Ich kann dir zumindest keinen besseren Tipp als 7 Euro geben.


----------



## Klaus S. (14. Mai 2009)

*AW: Keulenschnur/Brandungsschnur*



Meeresangler_Schwerin schrieb:


> Ich kann dir zumindest keinen besseren Tipp als 7 Euro geben.



Ich ja... holst die stinknormale transparente 28er Schnur die 300 m lang ist. Nun machst du dir alle 25m ne Kerbe in die Schnur... wenn du noch 25m auf der Rolle hast, hast du genau 11 mal ausgeworfen. Jeder weitere Wurf wird nun ganz genau in der ersten Rinne bei 25m landen. Genauer und billiger kannst du es bestimmt nicht bekommen.

Nun Petri heil :m


----------



## SimonHH (14. Mai 2009)

*AW: Keulenschnur/Brandungsschnur*



Klaus S. schrieb:


> Ich ja... holst die stinknormale transparente 28er Schnur die 300 m lang ist. Nun machst du dir alle 25m ne Kerbe in die Schnur... wenn du noch 25m auf der Rolle hast, hast du genau 11 mal ausgeworfen. Jeder weitere Wurf wird nun ganz genau in der ersten Rinne bei 25m landen. Genauer und billiger kannst du es bestimmt nicht bekommen.
> 
> Nun Petri heil :m






:q...


----------



## Petri Heil 22 (14. Mai 2009)

*AW: Keulenschnur/Brandungsschnur*

alles kla danke für eure zahlreichen antworten...und nein ich suche keine schnur für 3 euro aber ich hab vom brandungsangeln null ahnung und wollte nicht erst vor ort anfangen die ausrüstung zusammen zu kaufen und 7 euro für ein produkt der firma paladin ist ja wohl nicht umbeding empfehlenswert oder wie siehst du das?!@meeresanglerschwerin


----------



## Meeresangler_Schwerin (14. Mai 2009)

*AW: Keulenschnur/Brandungsschnur*

Na das ist doch schon ein ganz anderer Ansatz. Da helfen wir doch gerne. #h
Allerdings hast du nicht geschrieben das du dich nicht auskennst. So wie ich das gelesen habe wolltest du die günstigste Keule für unter 7 Euro und die wirst du nirgends finden. Nicht beim Händler und nicht im Internet.
Ich zum Bleistift fische mit 0,28 Daiwa Turnament und binde mir eine 60iger oder 70iger Schlagschnur davor.
Keulen findest du am günstigsten bei Ebay aber unter 7 Eu geht auch da selten was.


----------



## Klaus S. (15. Mai 2009)

*AW: Keulenschnur/Brandungsschnur*



Meeresangler_Schwerin schrieb:


> Keulen findest du am günstigsten bei Ebay aber unter 7 Eu geht auch da selten was.
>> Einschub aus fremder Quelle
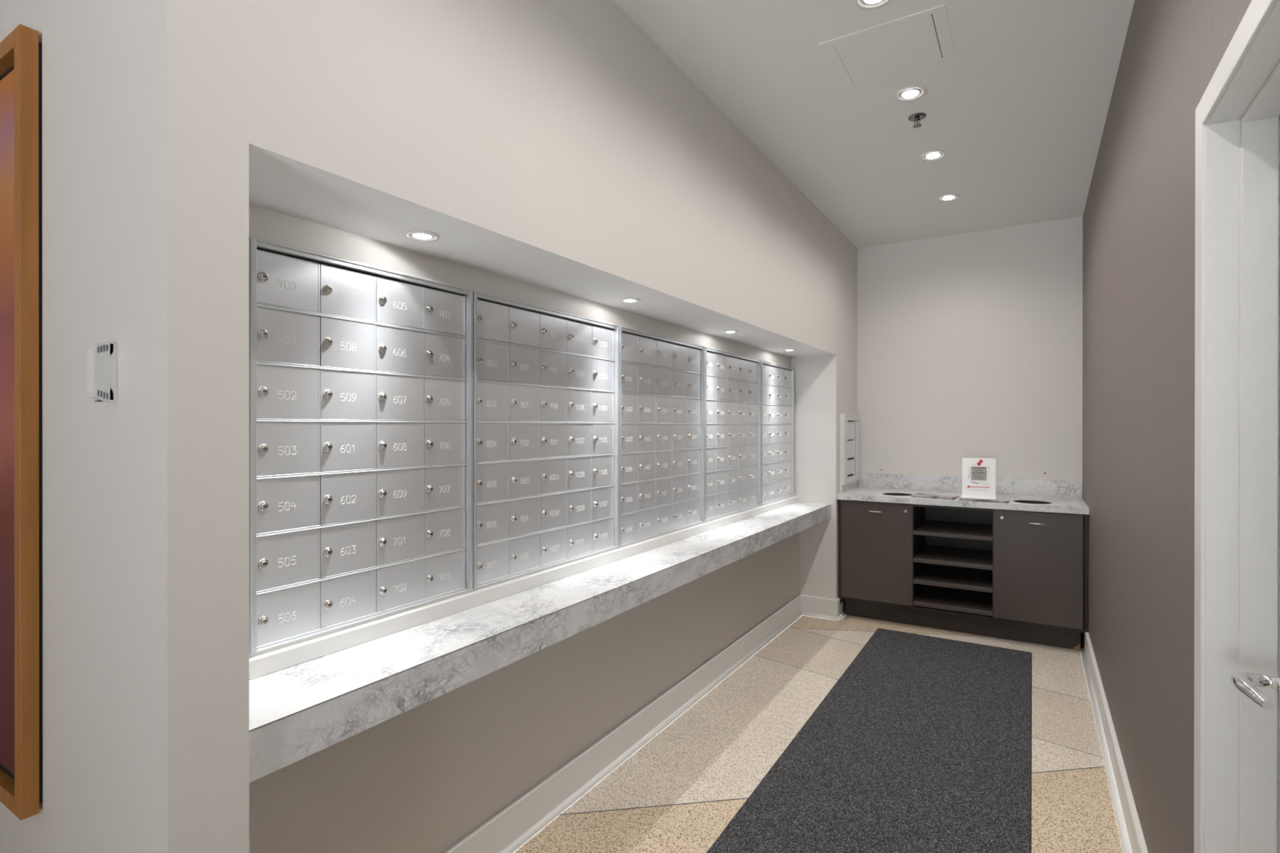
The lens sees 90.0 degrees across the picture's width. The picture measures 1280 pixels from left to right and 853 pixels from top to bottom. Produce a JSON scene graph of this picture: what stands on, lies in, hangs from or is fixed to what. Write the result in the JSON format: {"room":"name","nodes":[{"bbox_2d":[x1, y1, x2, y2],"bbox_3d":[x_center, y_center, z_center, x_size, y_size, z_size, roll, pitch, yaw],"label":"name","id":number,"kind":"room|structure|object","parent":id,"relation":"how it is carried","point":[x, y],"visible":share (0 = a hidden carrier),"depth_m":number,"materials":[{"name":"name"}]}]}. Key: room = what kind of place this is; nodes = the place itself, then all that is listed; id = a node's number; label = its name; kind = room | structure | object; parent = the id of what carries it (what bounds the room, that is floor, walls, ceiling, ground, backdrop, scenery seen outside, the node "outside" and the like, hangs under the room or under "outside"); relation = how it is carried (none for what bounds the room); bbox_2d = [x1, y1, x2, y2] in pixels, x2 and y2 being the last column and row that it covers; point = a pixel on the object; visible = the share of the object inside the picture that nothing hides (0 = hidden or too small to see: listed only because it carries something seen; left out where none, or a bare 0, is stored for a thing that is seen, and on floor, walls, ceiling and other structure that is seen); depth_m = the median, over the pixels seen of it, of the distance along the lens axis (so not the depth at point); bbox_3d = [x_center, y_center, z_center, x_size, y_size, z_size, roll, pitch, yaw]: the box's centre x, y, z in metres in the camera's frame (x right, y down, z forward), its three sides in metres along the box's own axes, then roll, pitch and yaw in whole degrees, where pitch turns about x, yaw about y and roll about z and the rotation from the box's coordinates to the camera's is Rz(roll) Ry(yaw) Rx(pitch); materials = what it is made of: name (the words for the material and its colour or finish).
{"room":"apartment mail room","nodes":[
{"label":"apartment mail room","id":0,"kind":"room"},
{"bbox_2d":[0,0,35,852],"bbox_3d":[-2.256,-0.023,2.011,2.450,2.737,0.124,0,0,32],"label":"wall","id":1,"kind":"structure","parent":0,"point":[16,836],"depth_m":1.38,"materials":[{"name":"white paint"}]},
{"bbox_2d":[0,23,42,820],"bbox_3d":[-1.709,-0.009,1.582,1.152,1.578,0.034,0,0,32],"label":"framed picture","id":2,"kind":"object","parent":1,"relation":"attached to","point":[20,51],"visible":1,"depth_m":1.29,"materials":[{"name":"orange wood"}]},
{"bbox_2d":[0,69,14,775],"bbox_3d":[-1.707,-0.009,1.580,1.066,1.450,0.012,0,0,32],"label":"print","id":3,"kind":"object","parent":2,"relation":"attached to","point":[7,83],"depth_m":1.34},
{"bbox_2d":[35,0,857,852],"bbox_3d":[0.226,-0.023,3.157,0.582,2.737,4.674,0,0,32],"label":"wall","id":4,"kind":"structure","parent":0,"point":[557,157],"depth_m":1.33,"materials":[{"name":"white paint"}]},
{"bbox_2d":[86,342,117,402],"bbox_3d":[-0.926,-0.094,1.102,0.029,0.104,0.034,0,0,32],"label":"thermostat","id":5,"kind":"object","parent":4,"relation":"attached to","point":[101,357],"visible":1,"depth_m":1.09,"materials":[{"name":"white plastic"}]},
{"bbox_2d":[248,236,473,654],"bbox_3d":[-0.694,0.042,1.680,0.039,0.911,0.654,0,0,32],"label":"bank","id":6,"kind":"object","parent":4,"relation":"attached to","point":[361,375],"visible":0.99,"depth_m":1.62,"materials":[{"name":"silver metal"}]},
{"bbox_2d":[404,230,439,241],"bbox_3d":[-0.564,-0.493,1.656,0.086,0.008,0.086,0,0,32],"label":"recessed light","id":7,"kind":"object","parent":4,"relation":"in","point":[418,235],"visible":1,"depth_m":1.65,"materials":[{"name":"white"}]},
{"bbox_2d":[248,235,789,367],"bbox_3d":[0.048,-0.419,2.904,0.024,0.006,3.809,0,0,32],"label":"trim","id":8,"kind":"structure","parent":4,"relation":"attached to","point":[249,235],"depth_m":1.90,"materials":[{"name":"white paint"}]},
{"bbox_2d":[248,494,798,679],"bbox_3d":[0.090,0.521,2.947,0.053,0.049,3.925,0,0,32],"label":"trim","id":9,"kind":"structure","parent":4,"relation":"attached to","point":[268,661],"depth_m":1.87,"materials":[{"name":"white paint"}]},
{"bbox_2d":[248,502,831,782],"bbox_3d":[0.191,0.592,2.885,0.290,0.094,3.923,0,0,32],"label":"shelf","id":10,"kind":"object","parent":4,"relation":"attached to","point":[298,712],"visible":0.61,"depth_m":1.64,"materials":[{"name":"white marble with grey veins"}]},
{"bbox_2d":[472,290,619,589],"bbox_3d":[-0.311,0.041,2.304,0.039,0.911,0.808,0,0,32],"label":"bank","id":11,"kind":"object","parent":4,"relation":"attached to","point":[546,381],"visible":0.99,"depth_m":2.23,"materials":[{"name":"silver metal"}]},
{"bbox_2d":[441,594,802,852],"bbox_3d":[0.134,1.278,2.921,0.036,0.135,3.925,0,0,32],"label":"baseboard","id":12,"kind":"structure","parent":4,"relation":"attached to","point":[512,827],"depth_m":2.50,"materials":[{"name":"white paint"}]},
{"bbox_2d":[618,297,640,303],"bbox_3d":[-0.040,-0.494,2.509,0.086,0.008,0.086,0,0,32],"label":"recessed light","id":13,"kind":"object","parent":4,"relation":"in","point":[628,300],"visible":1,"depth_m":2.50,"materials":[{"name":"white"}]},
{"bbox_2d":[619,326,705,546],"bbox_3d":[0.112,0.040,2.994,0.039,0.911,0.808,0,0,32],"label":"bank","id":14,"kind":"object","parent":4,"relation":"attached to","point":[662,380],"visible":0.98,"depth_m":2.95,"materials":[{"name":"silver metal"}]},
{"bbox_2d":[722,329,738,333],"bbox_3d":[0.473,-0.495,3.346,0.086,0.008,0.086,0,0,32],"label":"recessed light","id":15,"kind":"object","parent":4,"relation":"in","point":[729,331],"visible":1,"depth_m":3.33,"materials":[{"name":"white"}]},
{"bbox_2d":[705,346,761,521],"bbox_3d":[0.536,0.040,3.684,0.039,0.911,0.808,0,0,32],"label":"bank","id":16,"kind":"object","parent":4,"relation":"attached to","point":[733,382],"visible":0.98,"depth_m":3.66,"materials":[{"name":"silver metal"}]},
{"bbox_2d":[761,360,794,505],"bbox_3d":[0.919,0.039,4.308,0.039,0.911,0.654,0,0,32],"label":"bank","id":17,"kind":"object","parent":4,"relation":"attached to","point":[777,380],"visible":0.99,"depth_m":4.30,"materials":[{"name":"silver metal"}]},
{"bbox_2d":[782,348,795,351],"bbox_3d":[0.970,-0.496,4.156,0.086,0.008,0.086,0,0,32],"label":"recessed light","id":18,"kind":"object","parent":4,"relation":"in","point":[788,349],"visible":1,"depth_m":4.13,"materials":[{"name":"white"}]},
{"bbox_2d":[800,595,845,620],"bbox_3d":[1.304,1.276,4.563,0.282,0.135,0.170,0,0,32],"label":"baseboard","id":19,"kind":"object","parent":4,"relation":"attached to","point":[814,606],"visible":0.97,"depth_m":4.51,"materials":[{"name":"white paint"}]},
{"bbox_2d":[840,413,859,493],"bbox_3d":[1.561,0.189,4.747,0.032,0.562,0.475,0,0,32],"label":"panel","id":20,"kind":"object","parent":4,"relation":"attached to","point":[849,430],"visible":1,"depth_m":4.72,"materials":[{"name":"white paint"}]},
{"bbox_2d":[514,609,1123,852],"bbox_3d":[-0.816,1.347,2.171,4.742,0.003,7.646,0,0,32],"label":"floor","id":21,"kind":"structure","parent":0,"point":[679,792],"depth_m":2.60,"materials":[{"name":"beige tile"}]},
{"bbox_2d":[706,627,1031,852],"bbox_3d":[0.553,1.344,1.743,0.875,0.005,5.347,0,0,32],"label":"floor mat","id":22,"kind":"object","parent":21,"relation":"on","point":[922,744],"visible":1,"depth_m":2.55,"materials":[{"name":"grey carpet"}]},
{"bbox_2d":[838,499,1088,649],"bbox_3d":[2.153,0.927,4.358,1.446,0.829,0.605,0,0,32],"label":"base cabinet","id":23,"kind":"object","parent":21,"relation":"on","point":[1012,575],"visible":0.98,"depth_m":4.20,"materials":[{"name":"brown laminate"}]},
{"bbox_2d":[913,584,992,616],"bbox_3d":[2.156,1.174,4.363,0.461,0.025,0.561,0,0,32],"label":"shelf","id":24,"kind":"object","parent":23,"relation":"attached to","point":[929,597],"depth_m":4.26,"materials":[{"name":"brown laminate"}]},
{"bbox_2d":[913,564,992,592],"bbox_3d":[2.156,1.028,4.363,0.461,0.025,0.561,0,0,32],"label":"shelf","id":25,"kind":"object","parent":23,"relation":"attached to","point":[935,575],"depth_m":4.30,"materials":[{"name":"brown laminate"}]},
{"bbox_2d":[913,545,992,569],"bbox_3d":[2.156,0.886,4.363,0.461,0.025,0.561,0,0,32],"label":"shelf","id":26,"kind":"object","parent":23,"relation":"attached to","point":[962,556],"depth_m":4.31,"materials":[{"name":"brown laminate"}]},
{"bbox_2d":[913,520,992,541],"bbox_3d":[2.156,0.704,4.363,0.461,0.025,0.561,0,0,32],"label":"shelf","id":27,"kind":"object","parent":23,"relation":"attached to","point":[961,529],"depth_m":4.30,"materials":[{"name":"brown laminate"}]},
{"bbox_2d":[836,487,1088,514],"bbox_3d":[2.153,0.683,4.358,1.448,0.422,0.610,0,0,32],"label":"countertop","id":28,"kind":"structure","parent":23,"relation":"on","point":[1017,502],"depth_m":4.16,"materials":[{"name":"stone"}]},
{"bbox_2d":[911,493,959,499],"bbox_3d":[1.966,0.467,4.265,0.267,0.011,0.166,0,0,38],"label":"newspaper","id":29,"kind":"object","parent":28,"relation":"on","point":[919,495],"visible":1,"depth_m":4.24,"materials":[{"name":"white paper"}]},
{"bbox_2d":[959,497,1009,502],"bbox_3d":[2.181,0.469,4.057,0.276,0.008,0.096,0,0,34],"label":"newspaper","id":30,"kind":"object","parent":28,"relation":"on","point":[960,499],"visible":1,"depth_m":4.04,"materials":[{"name":"white paper"}]},
{"bbox_2d":[961,457,995,499],"bbox_3d":[2.174,0.335,4.105,0.192,0.260,0.068,0,0,29],"label":"notice sign","id":31,"kind":"object","parent":30,"relation":"on","point":[979,474],"visible":1,"depth_m":4.11,"materials":[{"name":"white paper"}]},
{"bbox_2d":[977,459,982,465],"bbox_3d":[2.192,0.234,4.125,0.033,0.042,0.002,0,-8,29],"label":"print","id":32,"kind":"object","parent":31,"relation":"on","point":[980,461],"depth_m":4.12},
{"bbox_2d":[613,0,1134,248],"bbox_3d":[-0.792,-1.451,2.165,4.782,0.120,7.666,0,0,32],"label":"ceiling","id":33,"kind":"structure","parent":0,"point":[1019,118],"depth_m":2.75,"materials":[{"name":"white paint"}]},
{"bbox_2d":[854,0,890,9],"bbox_3d":[0.757,-1.387,2.064,0.120,0.008,0.120,0,0,32],"label":"recessed light","id":34,"kind":"object","parent":33,"relation":"in","point":[858,2],"visible":1,"depth_m":2.10,"materials":[{"name":"white"}]},
{"bbox_2d":[818,4,956,91],"bbox_3d":[0.928,-1.389,2.379,0.416,0.002,0.386,0,0,32],"label":"access panel","id":35,"kind":"object","parent":33,"relation":"attached to","point":[917,42],"visible":1,"depth_m":2.35,"materials":[{"name":"white paint"}]},
{"bbox_2d":[894,85,926,102],"bbox_3d":[1.128,-1.387,2.669,0.120,0.008,0.120,0,0,32],"label":"recessed light","id":36,"kind":"object","parent":33,"relation":"in","point":[911,91],"visible":1,"depth_m":2.66,"materials":[{"name":"white"}]},
{"bbox_2d":[907,112,926,128],"bbox_3d":[1.244,-1.369,2.872,0.076,0.043,0.076,0,0,32],"label":"sprinkler head","id":37,"kind":"object","parent":33,"relation":"attached to","point":[917,117],"visible":1,"depth_m":2.87},
{"bbox_2d":[920,150,946,160],"bbox_3d":[1.503,-1.388,3.280,0.120,0.008,0.120,0,0,32],"label":"recessed light","id":38,"kind":"object","parent":33,"relation":"in","point":[934,155],"visible":1,"depth_m":3.27,"materials":[{"name":"white"}]},
{"bbox_2d":[937,193,959,201],"bbox_3d":[1.874,-1.389,3.884,0.120,0.008,0.120,0,0,32],"label":"recessed light","id":39,"kind":"object","parent":33,"relation":"in","point":[947,197],"visible":1,"depth_m":3.88,"materials":[{"name":"white"}]},
{"bbox_2d":[857,216,1082,481],"bbox_3d":[2.225,-0.025,4.743,2.332,2.737,0.120,0,0,32],"label":"wall","id":40,"kind":"structure","parent":0,"point":[970,344],"depth_m":4.57,"materials":[{"name":"white paint"}]},
{"bbox_2d":[857,472,1082,497],"bbox_3d":[2.308,0.417,4.609,1.448,0.110,0.020,0,0,32],"label":"backsplash","id":41,"kind":"structure","parent":40,"relation":"attached to","point":[1055,488],"depth_m":4.61,"materials":[{"name":"stone"}]},
{"bbox_2d":[1082,0,1251,852],"bbox_3d":[0.987,-0.019,0.935,0.140,2.737,7.666,0,0,32],"label":"wall","id":42,"kind":"structure","parent":0,"point":[1139,216],"depth_m":1.85,"materials":[{"name":"grey paint"}]},
{"bbox_2d":[1080,631,1147,852],"bbox_3d":[0.814,1.282,0.825,0.036,0.135,7.055,0,0,32],"label":"baseboard","id":43,"kind":"structure","parent":42,"relation":"attached to","point":[1130,830],"depth_m":2.41,"materials":[{"name":"white paint"}]},
{"bbox_2d":[1194,0,1279,852],"bbox_3d":[0.878,0.365,0.770,0.152,1.968,1.035,0,0,32],"label":"door","id":44,"kind":"structure","parent":42,"relation":"attached to","point":[1237,446],"depth_m":1.16,"materials":[{"name":"white paint"}]},
{"bbox_2d":[1230,115,1279,852],"bbox_3d":[0.883,0.392,0.767,0.124,1.899,0.904,0,0,32],"label":"door","id":45,"kind":"structure","parent":42,"relation":"in","point":[1245,682],"depth_m":1.09,"materials":[{"name":"white paint"}]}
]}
Da sind die meist sehr teuer finde ich (wegen Versand).
Man kann natürlich auch Taperline nehmen. Spart auch Kohle man hat nicht solch fetten Knoten.


----------



## Dorschgreifer (15. Mai 2009)

*AW: Keulenschnur/Brandungsschnur*



Meeresangler_Schwerin schrieb:


> So wie ich das gelesen habe wolltest du die günstigste Keule für unter 7 Euro und die wirst du nirgends finden. Nicht beim Händler und nicht im Internet.


 
Naja, ganz so unmöglich ist das grundsätzlich nicht. 

Nur, wenn man die sofort benötigt und keine Zeit hat auf günstige Angebote zu warten, dann wird das wirklich schwierig.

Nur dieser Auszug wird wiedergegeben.